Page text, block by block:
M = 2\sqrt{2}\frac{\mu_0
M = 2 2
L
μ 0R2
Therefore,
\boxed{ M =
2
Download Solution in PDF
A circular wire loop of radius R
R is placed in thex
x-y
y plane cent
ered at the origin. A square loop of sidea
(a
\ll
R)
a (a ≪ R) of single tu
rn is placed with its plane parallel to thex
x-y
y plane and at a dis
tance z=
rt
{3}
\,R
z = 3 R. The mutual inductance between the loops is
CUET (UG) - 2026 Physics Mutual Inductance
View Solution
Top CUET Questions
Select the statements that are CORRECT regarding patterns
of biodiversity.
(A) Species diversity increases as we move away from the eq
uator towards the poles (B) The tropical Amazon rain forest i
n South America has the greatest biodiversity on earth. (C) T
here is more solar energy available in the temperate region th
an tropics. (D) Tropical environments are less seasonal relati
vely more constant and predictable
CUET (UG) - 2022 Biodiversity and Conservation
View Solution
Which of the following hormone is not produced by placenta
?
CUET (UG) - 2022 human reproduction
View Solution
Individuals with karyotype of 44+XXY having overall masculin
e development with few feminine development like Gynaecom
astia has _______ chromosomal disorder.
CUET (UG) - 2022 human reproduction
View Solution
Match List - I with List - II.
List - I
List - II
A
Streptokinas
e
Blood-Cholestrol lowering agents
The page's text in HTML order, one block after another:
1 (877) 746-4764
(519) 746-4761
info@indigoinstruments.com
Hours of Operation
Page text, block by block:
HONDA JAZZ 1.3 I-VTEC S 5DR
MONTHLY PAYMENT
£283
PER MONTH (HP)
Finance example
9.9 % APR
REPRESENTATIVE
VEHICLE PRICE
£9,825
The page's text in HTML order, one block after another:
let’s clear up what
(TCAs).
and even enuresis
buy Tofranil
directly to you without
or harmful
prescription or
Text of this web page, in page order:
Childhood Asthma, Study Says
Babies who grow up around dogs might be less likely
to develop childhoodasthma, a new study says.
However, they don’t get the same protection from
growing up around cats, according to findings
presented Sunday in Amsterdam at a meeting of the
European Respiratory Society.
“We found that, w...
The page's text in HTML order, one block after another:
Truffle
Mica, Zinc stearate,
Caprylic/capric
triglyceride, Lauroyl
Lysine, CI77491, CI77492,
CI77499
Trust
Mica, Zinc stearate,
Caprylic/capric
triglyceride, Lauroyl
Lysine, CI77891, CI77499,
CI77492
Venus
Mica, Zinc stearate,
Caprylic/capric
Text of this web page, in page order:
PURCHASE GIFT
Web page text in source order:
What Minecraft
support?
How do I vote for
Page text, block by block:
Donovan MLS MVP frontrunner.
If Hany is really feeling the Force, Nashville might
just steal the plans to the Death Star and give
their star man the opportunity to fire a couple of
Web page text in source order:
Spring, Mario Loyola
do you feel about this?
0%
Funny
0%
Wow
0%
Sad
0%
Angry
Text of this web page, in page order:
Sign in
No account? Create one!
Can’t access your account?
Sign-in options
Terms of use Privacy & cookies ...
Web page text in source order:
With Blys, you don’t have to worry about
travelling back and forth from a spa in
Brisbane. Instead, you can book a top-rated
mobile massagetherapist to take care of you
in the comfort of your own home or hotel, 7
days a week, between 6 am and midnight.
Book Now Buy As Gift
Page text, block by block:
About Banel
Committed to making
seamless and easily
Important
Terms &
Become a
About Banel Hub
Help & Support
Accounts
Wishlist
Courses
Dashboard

================================

Exercise objective — All entries should be given again precisely as they appear above.

Answer to this task —
Page text, block by block:
M = 2\sqrt{2}\frac{\mu_0
M = 2 2
L
μ 0R2
Therefore,
\boxed{ M =
2
Download Solution in PDF
A circular wire loop of radius R
R is placed in thex
x-y
y plane cent
ered at the origin. A square loop of sidea
(a
\ll
R)
a (a ≪ R) of single tu
rn is placed with its plane parallel to thex
x-y
y plane and at a dis
tance z=
rt
{3}
\,R
z = 3 R. The mutual inductance between the loops is
CUET (UG) - 2026 Physics Mutual Inductance
View Solution
Top CUET Questions
Select the statements that are CORRECT regarding patterns
of biodiversity.
(A) Species diversity increases as we move away from the eq
uator towards the poles (B) The tropical Amazon rain forest i
n South America has the greatest biodiversity on earth. (C) T
here is more solar energy available in the temperate region th
an tropics. (D) Tropical environments are less seasonal relati
vely more constant and predictable
CUET (UG) - 2022 Biodiversity and Conservation
View Solution
Which of the following hormone is not produced by placenta
?
CUET (UG) - 2022 human reproduction
View Solution
Individuals with karyotype of 44+XXY having overall masculin
e development with few feminine development like Gynaecom
astia has _______ chromosomal disorder.
CUET (UG) - 2022 human reproduction
View Solution
Match List - I with List - II.
List - I
List - II
A
Streptokinas
e
Blood-Cholestrol lowering agents
The page's text in HTML order, one block after another:
1 (877) 746-4764
(519) 746-4761
info@indigoinstruments.com
Hours of Operation
Page text, block by block:
HONDA JAZZ 1.3 I-VTEC S 5DR
MONTHLY PAYMENT
£283
PER MONTH (HP)
Finance example
9.9 % APR
REPRESENTATIVE
VEHICLE PRICE
£9,825
The page's text in HTML order, one block after another:
let’s clear up what
(TCAs).
and even enuresis
buy Tofranil
directly to you without
or harmful
prescription or
Text of this web page, in page order:
Childhood Asthma, Study Says
Babies who grow up around dogs might be less likely
to develop childhoodasthma, a new study says.
However, they don’t get the same protection from
growing up around cats, according to findings
presented Sunday in Amsterdam at a meeting of the
European Respiratory Society.
“We found that, w...
The page's text in HTML order, one block after another:
Truffle
Mica, Zinc stearate,
Caprylic/capric
triglyceride, Lauroyl
Lysine, CI77491, CI77492,
CI77499
Trust
Mica, Zinc stearate,
Caprylic/capric
triglyceride, Lauroyl
Lysine, CI77891, CI77499,
CI77492
Venus
Mica, Zinc stearate,
Caprylic/capric
Text of this web page, in page order:
PURCHASE GIFT
Web page text in source order:
What Minecraft
support?
How do I vote for
Page text, block by block:
Donovan MLS MVP frontrunner.
If Hany is really feeling the Force, Nashville might
just steal the plans to the Death Star and give
their star man the opportunity to fire a couple of
Web page text in source order:
Spring, Mario Loyola
do you feel about this?
0%
Funny
0%
Wow
0%
Sad
0%
Angry
Text of this web page, in page order:
Sign in
No account? Create one!
Can’t access your account?
Sign-in options
Terms of use Privacy & cookies ...
Web page text in source order:
With Blys, you don’t have to worry about
travelling back and forth from a spa in
Brisbane. Instead, you can book a top-rated
mobile massagetherapist to take care of you
in the comfort of your own home or hotel, 7
days a week, between 6 am and midnight.
Book Now Buy As Gift
Page text, block by block:
About Banel
Committed to making
seamless and easily
Important
Terms &
Become a
About Banel Hub
Help & Support
Accounts
Wishlist
Courses
Dashboard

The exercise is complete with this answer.